### DATA:
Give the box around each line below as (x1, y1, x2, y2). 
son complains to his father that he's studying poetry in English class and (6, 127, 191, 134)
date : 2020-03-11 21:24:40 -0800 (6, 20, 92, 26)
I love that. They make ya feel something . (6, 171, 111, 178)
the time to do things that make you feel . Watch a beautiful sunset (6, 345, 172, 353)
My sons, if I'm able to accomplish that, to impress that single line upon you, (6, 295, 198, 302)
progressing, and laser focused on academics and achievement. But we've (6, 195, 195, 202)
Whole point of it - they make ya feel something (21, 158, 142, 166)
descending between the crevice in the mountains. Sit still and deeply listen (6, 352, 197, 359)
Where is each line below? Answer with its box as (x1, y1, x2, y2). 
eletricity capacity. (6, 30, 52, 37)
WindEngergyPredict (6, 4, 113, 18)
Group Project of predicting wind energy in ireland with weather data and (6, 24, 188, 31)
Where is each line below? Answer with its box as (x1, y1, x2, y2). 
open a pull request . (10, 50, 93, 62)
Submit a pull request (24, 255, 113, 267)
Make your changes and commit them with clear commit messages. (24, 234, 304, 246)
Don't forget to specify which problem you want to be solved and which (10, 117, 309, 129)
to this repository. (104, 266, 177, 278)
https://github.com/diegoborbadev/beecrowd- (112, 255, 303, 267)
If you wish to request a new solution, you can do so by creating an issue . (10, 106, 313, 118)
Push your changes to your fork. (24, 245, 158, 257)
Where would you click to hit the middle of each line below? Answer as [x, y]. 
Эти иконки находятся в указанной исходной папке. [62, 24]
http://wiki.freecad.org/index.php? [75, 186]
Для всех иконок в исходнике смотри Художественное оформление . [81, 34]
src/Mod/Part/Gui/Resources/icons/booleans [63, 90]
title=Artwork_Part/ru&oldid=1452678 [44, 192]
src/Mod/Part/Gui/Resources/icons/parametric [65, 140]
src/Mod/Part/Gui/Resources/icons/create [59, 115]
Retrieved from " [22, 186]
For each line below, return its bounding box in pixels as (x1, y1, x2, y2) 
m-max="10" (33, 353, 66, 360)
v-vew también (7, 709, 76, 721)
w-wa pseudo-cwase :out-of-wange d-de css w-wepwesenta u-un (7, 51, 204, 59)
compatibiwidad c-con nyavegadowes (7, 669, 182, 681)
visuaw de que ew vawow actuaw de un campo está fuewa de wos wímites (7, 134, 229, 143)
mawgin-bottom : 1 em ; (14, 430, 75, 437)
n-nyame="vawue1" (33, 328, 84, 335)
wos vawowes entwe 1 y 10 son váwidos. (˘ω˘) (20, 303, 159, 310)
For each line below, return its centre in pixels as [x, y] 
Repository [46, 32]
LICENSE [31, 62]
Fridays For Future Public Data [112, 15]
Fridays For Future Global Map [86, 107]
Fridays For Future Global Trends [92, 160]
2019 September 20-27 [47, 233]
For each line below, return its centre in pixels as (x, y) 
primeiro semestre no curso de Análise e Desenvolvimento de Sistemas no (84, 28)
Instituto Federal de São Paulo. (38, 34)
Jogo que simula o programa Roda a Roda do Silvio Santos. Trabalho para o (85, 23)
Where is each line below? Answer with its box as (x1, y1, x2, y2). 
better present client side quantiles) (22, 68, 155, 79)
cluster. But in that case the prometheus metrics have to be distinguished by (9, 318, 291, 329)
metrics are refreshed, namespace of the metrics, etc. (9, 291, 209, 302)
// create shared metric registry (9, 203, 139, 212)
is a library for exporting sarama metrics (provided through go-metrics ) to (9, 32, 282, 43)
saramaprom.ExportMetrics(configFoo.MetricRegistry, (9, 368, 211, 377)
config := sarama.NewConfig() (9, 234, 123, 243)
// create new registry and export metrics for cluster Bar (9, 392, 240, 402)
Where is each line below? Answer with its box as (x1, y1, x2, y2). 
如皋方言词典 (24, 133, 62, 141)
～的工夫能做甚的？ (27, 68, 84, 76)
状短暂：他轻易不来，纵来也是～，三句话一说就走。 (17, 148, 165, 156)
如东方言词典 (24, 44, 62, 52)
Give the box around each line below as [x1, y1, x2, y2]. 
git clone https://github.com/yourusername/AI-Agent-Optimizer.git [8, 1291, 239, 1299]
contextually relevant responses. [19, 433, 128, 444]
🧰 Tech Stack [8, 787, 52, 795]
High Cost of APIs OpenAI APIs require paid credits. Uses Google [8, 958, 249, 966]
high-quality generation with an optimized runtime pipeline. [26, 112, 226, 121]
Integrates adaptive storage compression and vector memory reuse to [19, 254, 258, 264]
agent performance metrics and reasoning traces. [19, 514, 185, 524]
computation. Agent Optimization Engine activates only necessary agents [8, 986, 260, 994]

### TASK GOAL:
Every line in the entries above that mentions the word "return" must be shown.

### ANSWER TO THIS EXERCISE:
For each line below, return its bounding box in pixels as (x1, y1, x2, y2) 
For each line below, return its centre in pixels as [x, y] 
For each line below, return its centre in pixels as (x, y) 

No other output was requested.